Figure 3. Bigenic Cd2ap and Synpo heterozygosity lead to proteinuria and FSGS.

(A) Mice were screened monthly for proteinuria. The incidence of proteinuria is depicted as both percentages and absolute numbers for the indicated mouse genotypes followed for up to 12 months. The onset of proteinuria is shown below for each proteinuric genotype in months ± SEM and did not differ among genotypes. *Statistical significance. (B) Sections of formalin-fixed kidney cortex from 6- to 9-month-old mice were stained with H&E and with PAS. In wild-type, Synpo^–/–, and CD2AP^+/– mice, nearly all glomeruli were normal (top panel). Representative glomeruli from Synpo^+/–Cd2ap^+/– mice (middle row) or Synpo^–/–Cd2ap^+/– mice (bottom row) 2 months after the onset of proteinuria showed mesangial hypercellularity and segmental or global sclerosis in some but not all glomeruli. Magnification, ×400.
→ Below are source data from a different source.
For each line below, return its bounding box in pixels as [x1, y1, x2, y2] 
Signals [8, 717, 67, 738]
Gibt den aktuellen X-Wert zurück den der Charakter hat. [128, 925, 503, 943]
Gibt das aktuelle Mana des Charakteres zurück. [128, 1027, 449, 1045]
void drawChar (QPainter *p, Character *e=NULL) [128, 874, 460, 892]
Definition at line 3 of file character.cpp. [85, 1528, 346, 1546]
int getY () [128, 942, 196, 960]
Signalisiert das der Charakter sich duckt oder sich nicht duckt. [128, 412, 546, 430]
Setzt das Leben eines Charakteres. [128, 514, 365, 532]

Figure 4. Electron micrograph images from combined heterozygous mice between Cd2ap and Synpo.

(A) Representative electron microscopic images showing normal foot process architecture in wild-type (left panel) or Cd2ap^+/– mice (right panel). (B) Electron micrographs from proteinuric Synpo^+/–CD2AP^+/– showed extensive foot process effacement as well as subepithelial deposits (arrows). (C) Electron micrographs from proteinuric Synpo^–/–CD2AP^+/– showed findings similar to those shown in B, with foot process effacement. Magnification, ×12,000.

Figure 5. CD2AP forms an endogenous complex with Fyn and Synpo.
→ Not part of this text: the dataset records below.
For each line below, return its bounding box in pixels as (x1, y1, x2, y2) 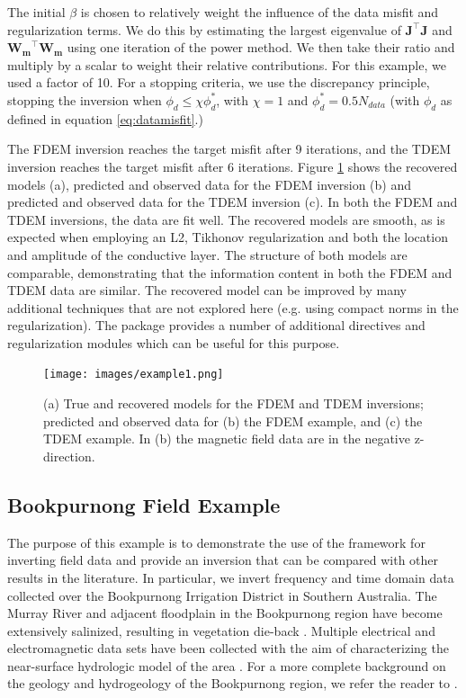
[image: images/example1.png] (43, 368, 224, 381)
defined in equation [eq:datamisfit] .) (7, 109, 203, 128)
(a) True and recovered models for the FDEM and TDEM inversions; (43, 394, 424, 413)
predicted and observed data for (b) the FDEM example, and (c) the (43, 411, 423, 430)
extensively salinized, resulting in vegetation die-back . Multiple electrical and (7, 621, 435, 640)
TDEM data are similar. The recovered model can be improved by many (7, 281, 407, 300)
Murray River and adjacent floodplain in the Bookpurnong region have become (7, 604, 443, 622)
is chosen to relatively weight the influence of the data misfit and (80, 3, 439, 21)
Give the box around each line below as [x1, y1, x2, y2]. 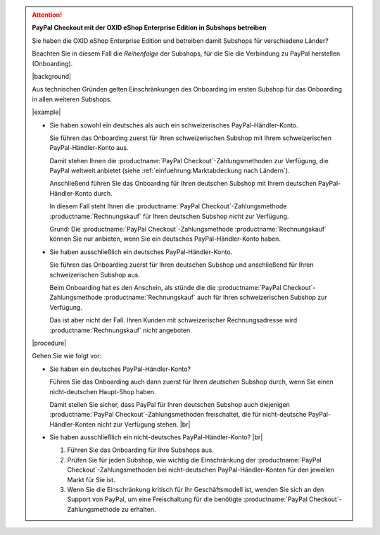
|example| [32, 108, 61, 116]
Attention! [32, 11, 63, 19]
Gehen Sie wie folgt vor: [32, 352, 102, 360]
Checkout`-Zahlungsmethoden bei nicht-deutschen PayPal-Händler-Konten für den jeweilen [67, 465, 334, 474]
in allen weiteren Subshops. [32, 95, 113, 103]
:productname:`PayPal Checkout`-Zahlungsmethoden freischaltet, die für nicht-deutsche [49, 410, 307, 419]
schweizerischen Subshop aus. [49, 270, 140, 279]
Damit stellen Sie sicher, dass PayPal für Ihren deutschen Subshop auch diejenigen [49, 400, 290, 408]
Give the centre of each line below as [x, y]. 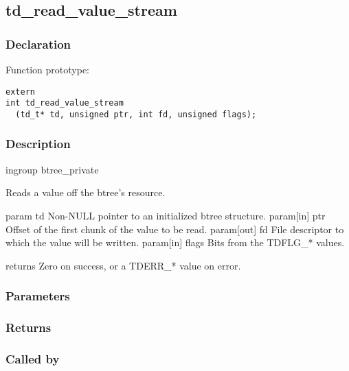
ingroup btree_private [52, 169]
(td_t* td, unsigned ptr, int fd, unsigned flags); [136, 114]
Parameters [38, 296]
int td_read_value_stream [65, 103]
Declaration [38, 44]
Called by [33, 358]
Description [38, 144]
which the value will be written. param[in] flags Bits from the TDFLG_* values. [175, 242]

(A) Endogenous CD2AP interacts with endogenous Fyn in cells (upper panel) and rat glomeruli (lower panel). Lysates were prepared from HEK 293 cells or isolated rat glomeruli, respectively (input lysate, 25 μl out of 800 ml; lane 1). Immunoprecipitates were prepared with a control antibody (rabbit serum, lane 2) or with polyclonal antisera to Fyn (lane 3). Immunoblotting was performed with a polyclonal antibody to CD2AP. (B) Endogenous CD2AP interacts with endogenous Synpo in podocytes. Lysates were prepared from differentiated podocytes. Immunoprecipitates were prepared with a control antibody and anti-Synpo (upper panel) or anti-CD2AP (lower panel) antibodies and immunoblotted with anti-Synpo or anti-CD2AP.
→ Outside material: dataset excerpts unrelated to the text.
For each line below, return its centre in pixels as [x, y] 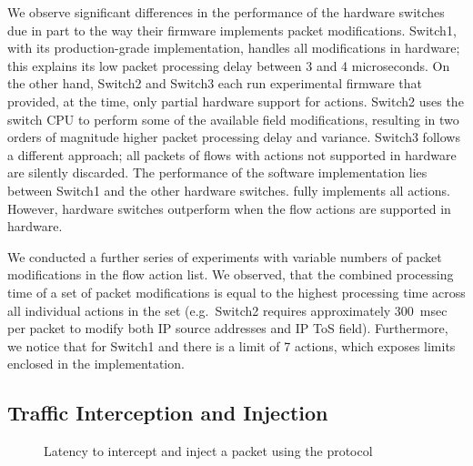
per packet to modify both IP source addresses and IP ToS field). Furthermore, [228, 328]
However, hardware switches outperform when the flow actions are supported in [229, 208]
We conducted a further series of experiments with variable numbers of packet [225, 256]
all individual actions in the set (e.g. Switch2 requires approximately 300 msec [227, 310]
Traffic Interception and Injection [168, 413]
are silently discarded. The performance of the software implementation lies [217, 172]
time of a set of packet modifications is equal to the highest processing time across [236, 292]
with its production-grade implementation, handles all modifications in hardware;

Figure 6. CD2AP SH3 domains interact directly with Synpo, but CD2AP does not interact with Neph1.

(A) FLAG-tagged Synpo (Synpo-long) was coexpressed with myc-tagged proteins, including full-length CD2AP (lane 1, CD2AP FL), CD2AP lacking the SH3 domains (lane 2, ΔSH3 domains), and CD2AP lacking the proline-rich domains (lane 3, ΔPR domains). Anti-FLAG immunoprecipitates were immunoblotted with an anti-myc antibody (upper panel). The expression of wild-type and mutated CD2AP proteins (input lysate; anti-myc) and Synpo is shown in the middle and lower panels, respectively. (B) FLAG-tagged Synpo (lane 1, FLAG–Synpo-long) and FLAG-tagged GFP (lane 2) were overexpressed, and anti-FLAG immunoprecipitates were blotted with recombinant, biotinylated GST-CD2AP fusion protein containing the 3 SH3 domains (left panel) or immunoblotted with anti-FLAG antibody (right panel). (C) FLAG-tagged GFP (lane 1, control), FLAG-tagged Synpo-long (lane 2), FLAG-tagged Synpo-short (lane 3), and FLAG-tagged Synpo-T (lane 4) were coexpressed with myc-tagged full-length CD2AP. Immunoprecipitates were prepared with an anti-FLAG antibody and immunoblotted with an anti-myc antibody (upper panel). (D) Neph1–yellow fluorescent protein (Neph1-YFP) was coexpressed with myc-tagged full-length CD2AP (lane 1) or myc-tagged nephrin (lane 2). Anti-myc immunoprecipitates were immunoblotted with anti-YFP antibody (upper panel). The expression of Neph1-YFP input lysate and myc-tagged nephrin or CD2AP controls is shown in the middle and lower panels, respectively. (E) Neph1-YFP (lane 1) and myc-nephrin (lane 2) were coexpressed with full-length FLAG-tagged CD2AP. Immunoprecipitates of FLAG-CD2AP were immunoblotted with anti-myc and anti-YFP antibodies. Neph1-YFP or myc-nephrin input lysates (anti-myc, anti-YFP) and CD2AP expression are demonstrated in the middle and lower panels, respectively.